↓
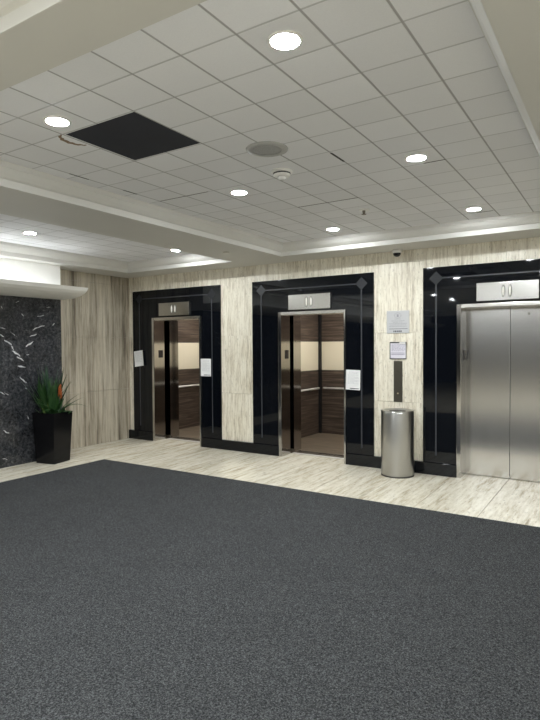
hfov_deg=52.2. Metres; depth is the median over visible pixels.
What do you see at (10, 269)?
wall
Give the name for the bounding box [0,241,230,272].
trim
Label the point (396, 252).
dome camera
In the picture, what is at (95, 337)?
wall
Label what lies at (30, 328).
wall
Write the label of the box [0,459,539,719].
carpet
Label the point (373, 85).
ceiling
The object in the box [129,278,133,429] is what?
wall
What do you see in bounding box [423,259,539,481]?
elevator
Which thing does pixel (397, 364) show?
panel
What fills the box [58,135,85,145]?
torn tile edge
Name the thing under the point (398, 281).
wall
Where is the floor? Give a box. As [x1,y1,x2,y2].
[0,438,539,526]
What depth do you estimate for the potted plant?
7.59 m
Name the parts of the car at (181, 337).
car sill, wall panel, cream wall panel, wall panel, handrail
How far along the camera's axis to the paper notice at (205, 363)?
8.69 m
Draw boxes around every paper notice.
[134,350,143,366]
[201,359,210,375]
[346,370,359,389]
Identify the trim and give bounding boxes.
[0,0,63,33]
[0,0,539,255]
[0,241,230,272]
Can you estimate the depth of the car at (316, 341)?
9.80 m
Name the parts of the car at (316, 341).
wall panel, cream wall panel, wall panel, handrail, corner post, car sill, wall panel, wall panel, cream wall panel, handrail
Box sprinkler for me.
[358,208,368,214]
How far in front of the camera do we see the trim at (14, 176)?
5.55 m
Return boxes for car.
[164,320,199,440]
[290,314,343,457]
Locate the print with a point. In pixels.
(394, 351)
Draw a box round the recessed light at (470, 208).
[465,207,481,210]
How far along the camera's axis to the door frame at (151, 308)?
9.13 m
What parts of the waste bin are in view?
lid
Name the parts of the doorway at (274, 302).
lantern plate, sill
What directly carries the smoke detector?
attached to the ceiling at (373, 85)
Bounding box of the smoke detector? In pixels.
[271,168,292,180]
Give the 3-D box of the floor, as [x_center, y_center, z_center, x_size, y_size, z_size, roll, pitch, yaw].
[-2.461,1.655,-0.130,10.767,0.050,17.032,1,2,33]
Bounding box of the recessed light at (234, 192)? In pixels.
[230,190,247,194]
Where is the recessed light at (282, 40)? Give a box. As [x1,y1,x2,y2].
[267,30,302,50]
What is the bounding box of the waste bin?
[381,408,413,478]
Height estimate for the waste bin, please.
0.802 m
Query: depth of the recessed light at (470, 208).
5.46 m
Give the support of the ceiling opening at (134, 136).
attached to the ceiling at (373, 85)
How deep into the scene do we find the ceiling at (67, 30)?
2.35 m
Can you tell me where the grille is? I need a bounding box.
[252,145,281,154]
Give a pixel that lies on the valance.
(7, 287)
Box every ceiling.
[0,0,539,261]
[0,0,539,277]
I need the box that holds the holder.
[390,342,405,358]
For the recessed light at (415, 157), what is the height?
0.012 m
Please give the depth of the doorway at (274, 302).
7.71 m
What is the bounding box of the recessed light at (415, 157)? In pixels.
[405,154,427,161]
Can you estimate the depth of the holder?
7.01 m
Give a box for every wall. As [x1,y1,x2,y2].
[0,257,59,284]
[0,295,62,468]
[60,269,130,448]
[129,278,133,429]
[133,237,539,460]
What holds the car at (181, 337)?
on the floor
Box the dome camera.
[392,249,401,256]
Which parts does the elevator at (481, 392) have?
door panel, lantern plate, door panel
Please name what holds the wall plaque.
attached to the wall at (398, 281)
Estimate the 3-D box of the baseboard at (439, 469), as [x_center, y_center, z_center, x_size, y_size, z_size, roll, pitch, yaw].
[2.037,1.339,6.784,10.670,0.150,0.055,1,2,33]
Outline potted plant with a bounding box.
[21,364,86,464]
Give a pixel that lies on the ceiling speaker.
(263, 148)
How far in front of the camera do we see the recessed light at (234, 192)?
4.80 m
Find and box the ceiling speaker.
[246,141,287,156]
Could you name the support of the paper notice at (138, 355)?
attached to the door frame at (151, 308)
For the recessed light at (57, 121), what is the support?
in the ceiling at (373, 85)
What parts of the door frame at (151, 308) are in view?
lantern plate, sill
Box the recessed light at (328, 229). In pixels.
[326,228,339,230]
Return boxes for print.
[391,348,404,354]
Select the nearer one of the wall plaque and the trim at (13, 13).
the trim at (13, 13)
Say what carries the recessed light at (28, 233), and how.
in the ceiling at (373, 85)
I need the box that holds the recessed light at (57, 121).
[43,115,71,126]
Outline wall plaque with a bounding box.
[387,310,408,332]
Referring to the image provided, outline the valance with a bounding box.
[0,279,87,299]
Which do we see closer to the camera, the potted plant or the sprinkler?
the sprinkler
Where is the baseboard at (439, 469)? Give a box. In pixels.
[129,429,455,477]
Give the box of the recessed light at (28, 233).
[23,232,36,234]
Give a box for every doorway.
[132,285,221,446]
[252,272,373,463]
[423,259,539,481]
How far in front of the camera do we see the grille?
3.76 m
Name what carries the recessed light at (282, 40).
in the ceiling at (373, 85)
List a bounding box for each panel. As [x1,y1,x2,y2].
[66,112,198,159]
[394,361,401,401]
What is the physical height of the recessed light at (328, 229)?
0.012 m
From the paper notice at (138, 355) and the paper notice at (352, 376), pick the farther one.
the paper notice at (138, 355)

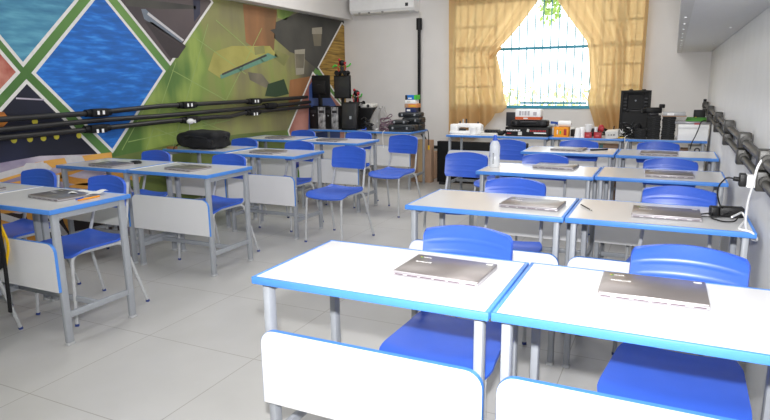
↑
PROMPT :: Produce the data again character for character, with the images left out.

ANSWER BOX ::
hfov_deg=52.2. Metres; depth is the median over visible pixels.
What do you see at (10, 269)?
wall
Give the name for the bounding box [0,241,230,272].
trim
Label the point (396, 252).
dome camera
In the picture, what is at (95, 337)?
wall
Label what lies at (30, 328).
wall
Write the label of the box [0,459,539,719].
carpet
Label the point (373, 85).
ceiling
The object in the box [129,278,133,429] is what?
wall
What do you see in bounding box [423,259,539,481]?
elevator
Which thing does pixel (397, 364) show?
panel
What fills the box [58,135,85,145]?
torn tile edge
Name the thing under the point (398, 281).
wall
Where is the floor? Give a box. As [x1,y1,x2,y2].
[0,438,539,526]
What depth do you estimate for the potted plant?
7.59 m
Name the parts of the car at (181, 337).
car sill, wall panel, cream wall panel, wall panel, handrail
How far along the camera's axis to the paper notice at (205, 363)?
8.69 m
Draw boxes around every paper notice.
[134,350,143,366]
[201,359,210,375]
[346,370,359,389]
Identify the trim and give bounding boxes.
[0,0,63,33]
[0,0,539,255]
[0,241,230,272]
Can you estimate the depth of the car at (316, 341)?
9.80 m
Name the parts of the car at (316, 341).
wall panel, cream wall panel, wall panel, handrail, corner post, car sill, wall panel, wall panel, cream wall panel, handrail
Box sprinkler for me.
[358,208,368,214]
How far in front of the camera do we see the trim at (14, 176)?
5.55 m
Return boxes for car.
[164,320,199,440]
[290,314,343,457]
Locate the print with a point. In pixels.
(394, 351)
Draw a box round the recessed light at (470, 208).
[465,207,481,210]
How far along the camera's axis to the door frame at (151, 308)?
9.13 m
What parts of the waste bin are in view?
lid
Name the parts of the doorway at (274, 302).
lantern plate, sill
What directly carries the smoke detector?
attached to the ceiling at (373, 85)
Bounding box of the smoke detector? In pixels.
[271,168,292,180]
Give the 3-D box of the floor, as [x_center, y_center, z_center, x_size, y_size, z_size, roll, pitch, yaw].
[-2.461,1.655,-0.130,10.767,0.050,17.032,1,2,33]
Bounding box of the recessed light at (234, 192)? In pixels.
[230,190,247,194]
Where is the recessed light at (282, 40)? Give a box. As [x1,y1,x2,y2].
[267,30,302,50]
What is the bounding box of the waste bin?
[381,408,413,478]
Height estimate for the waste bin, please.
0.802 m
Query: depth of the recessed light at (470, 208).
5.46 m
Give the support of the ceiling opening at (134, 136).
attached to the ceiling at (373, 85)
How deep into the scene do we find the ceiling at (67, 30)?
2.35 m
Can you tell me where the grille is? I need a bounding box.
[252,145,281,154]
Give a pixel that lies on the valance.
(7, 287)
Box every ceiling.
[0,0,539,261]
[0,0,539,277]
I need the box that holds the holder.
[390,342,405,358]
For the recessed light at (415, 157), what is the height?
0.012 m
Please give the depth of the doorway at (274, 302).
7.71 m
What is the bounding box of the recessed light at (415, 157)? In pixels.
[405,154,427,161]
Can you estimate the depth of the holder?
7.01 m
Give a box for every wall. As [x1,y1,x2,y2].
[0,257,59,284]
[0,295,62,468]
[60,269,130,448]
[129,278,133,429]
[133,237,539,460]
What holds the car at (181, 337)?
on the floor
Box the dome camera.
[392,249,401,256]
Which parts does the elevator at (481, 392) have?
door panel, lantern plate, door panel
Please name what holds the wall plaque.
attached to the wall at (398, 281)
Estimate the 3-D box of the baseboard at (439, 469), as [x_center, y_center, z_center, x_size, y_size, z_size, roll, pitch, yaw].
[2.037,1.339,6.784,10.670,0.150,0.055,1,2,33]
Outline potted plant with a bounding box.
[21,364,86,464]
Give a pixel that lies on the ceiling speaker.
(263, 148)
How far in front of the camera do we see the recessed light at (234, 192)?
4.80 m
Find and box the ceiling speaker.
[246,141,287,156]
Could you name the support of the paper notice at (138, 355)?
attached to the door frame at (151, 308)
For the recessed light at (57, 121), what is the support?
in the ceiling at (373, 85)
What parts of the door frame at (151, 308) are in view?
lantern plate, sill
Box the recessed light at (328, 229). In pixels.
[326,228,339,230]
Return boxes for print.
[391,348,404,354]
Select the nearer one of the wall plaque and the trim at (13, 13).
the trim at (13, 13)
Say what carries the recessed light at (28, 233), and how.
in the ceiling at (373, 85)
I need the box that holds the recessed light at (57, 121).
[43,115,71,126]
Outline wall plaque with a bounding box.
[387,310,408,332]
Referring to the image provided, outline the valance with a bounding box.
[0,279,87,299]
Which do we see closer to the camera, the potted plant or the sprinkler?
the sprinkler
Where is the baseboard at (439, 469)? Give a box. In pixels.
[129,429,455,477]
Give the box of the recessed light at (28, 233).
[23,232,36,234]
Give a box for every doorway.
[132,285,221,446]
[252,272,373,463]
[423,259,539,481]
How far in front of the camera do we see the grille?
3.76 m
Name what carries the recessed light at (282, 40).
in the ceiling at (373, 85)
List a bounding box for each panel. As [x1,y1,x2,y2].
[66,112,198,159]
[394,361,401,401]
What is the physical height of the recessed light at (328, 229)?
0.012 m
From the paper notice at (138, 355) and the paper notice at (352, 376), pick the farther one.
the paper notice at (138, 355)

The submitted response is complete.